57, § 4º da Constituição Federal, declarando a reeleição inconstitucional.
De início, cumpre destacar o texto
constitucional em debate:
Art. 57. O
Congresso Nacional reunir-se-á, anualmente, na Capital Federal, de 2 de
fevereiro a 17 de julho e de 1º de agosto a 22 de dezembro.
(...)
§ 4º Cada uma das Casas reunir-se-á em
sessões preparatórias, a partir de 1º de fevereiro, no primeiro ano da
legislatura, para a posse de seus membros e eleição das respectivas Mesas, para
mandato de 2 (dois) anos, vedada a recondução para o mesmo cargo na eleição
imediatamente subsequente.
De fato, da leitura do texto legal
parece-nos difícil entender como seria possível uma interpretação que
permitisse a reeleição para os respectivos cargos, vez que o texto é expresso e
claro – é vedada a recondução (reeleição). Nesse ponto, importa frisar que sim,
é função principal do STF a interpretação do texto constitucional, atribuindo
sentido para aquilo que for obscuro ou definindo a abrangência de determinado
dispositivo; inegável, portanto, a importância da interpretação de toda e
qualquer lei em nosso sistema jurídico.
Existe uma razão básica para, no
Brasil e nos demais países que adotam o nosso sistema, haverem textos legais
previamente fixados: a segurança jurídica. Com efeito, é necessário que
possamos prever as consequências de nossos atos em todas as esferas: no Penal,
nos tributos, nos contratos, no previdenciário, etc., isso porque, para que a
sociedade funcione, pessoas e instituições não podem ficar à mercê de uma
decisão posterior do judiciário, da qual só saberão futuramente o conteúdo.
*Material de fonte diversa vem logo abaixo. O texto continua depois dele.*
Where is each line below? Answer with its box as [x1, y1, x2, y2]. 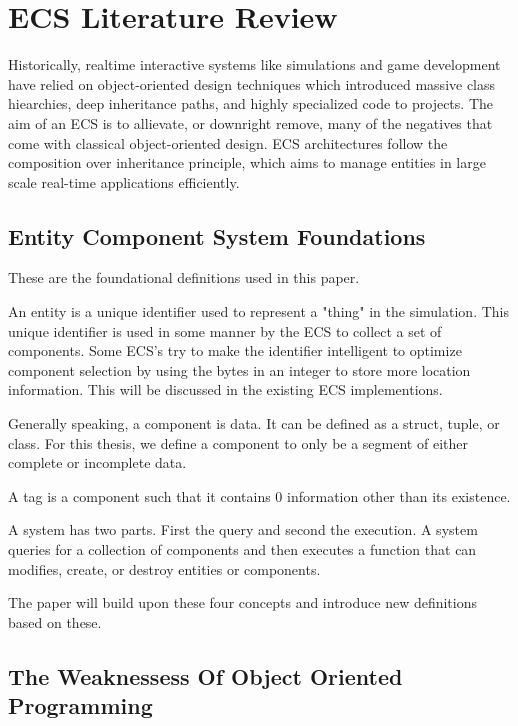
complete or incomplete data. [8, 452, 187, 473]
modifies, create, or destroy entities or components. [8, 558, 321, 579]
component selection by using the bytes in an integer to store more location [8, 359, 471, 380]
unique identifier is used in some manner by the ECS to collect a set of [8, 320, 442, 341]
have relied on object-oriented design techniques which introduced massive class [8, 73, 496, 94]
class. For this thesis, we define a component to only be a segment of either [8, 432, 468, 453]
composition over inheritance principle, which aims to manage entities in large [8, 152, 486, 173]
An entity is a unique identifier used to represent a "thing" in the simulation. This [8, 301, 509, 322]
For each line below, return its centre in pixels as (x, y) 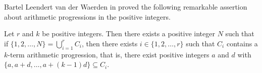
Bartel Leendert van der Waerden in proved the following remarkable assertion (126, 7)
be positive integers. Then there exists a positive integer (128, 33)
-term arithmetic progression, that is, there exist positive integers (109, 54)
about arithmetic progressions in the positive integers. (87, 16)
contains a (242, 43)

Afinal, não poderíamos imaginar uma sociedade na qual não saberíamos se nossos
atos levam ou não à prisão, sem saber quando e como podemos nos casar ou se a
compra de nossa casa ou carro é válida.
Nesse sentido, o direito como um
todo necessita, em síntese, ser estável, previsível, seguro e confiável, pois
sua finalidade é guiar a sociedade dentro daquilo que ela mesma entendeu como
sendo o correto.
Tudo isso nos devolve à discussão inicial
em que todo o texto legal necessita uma interpretação, e esta é de competência
do judiciário. Existem diversas maneiras de interpretar um texto: restringindo
ou ampliando seu sentido, atribuindo o seu contexto histórico, identificando a
finalidade do legislador ao criar a lei, entre outros. Contudo, a atividade do
judiciário sempre será limitada ao texto da lei, sob pena de este Poder invadir
a esfera do Legislativo e atuar como legislador ativo, o que é absolutamente
vedado em nosso sistema jurídico.
Nessa senda, parece-nos claro que
fere a segurança jurídica, tão fundamental para o direito, extrair de um texto
onde consta: “é vedada a recondução (reeleição)”, uma interpretação nesse
sentido: “é permitida a recondução”. Se permitirmos tal ato, entraremos em um
terreno perigoso e que pode vir a ser muito prejudicial ao direito e à
sociedade como um todo.
Por fim, ainda que seria importante
aprofundar no tema da interpretação legal e na argumentação utilizada pelos
ministros na decisão mencionada, isto acaba sendo um tema para outro momento. O
que busquei enfatizar aqui foi ressaltar um lado, o do respeito ao texto legal
puro e, especialmente, as razões em virtude das quais devemos observá-lo.
Igor Marcelo Blume
15/12/2020
[1]
CONJUR. STF confirma que recondução na Câmara
e no Senado é inconstitucional. Disponível em: <https://www.conjur.com.br/2020-dez-07/stf-decide-reeleicao-camara-senado-inconstitucional>.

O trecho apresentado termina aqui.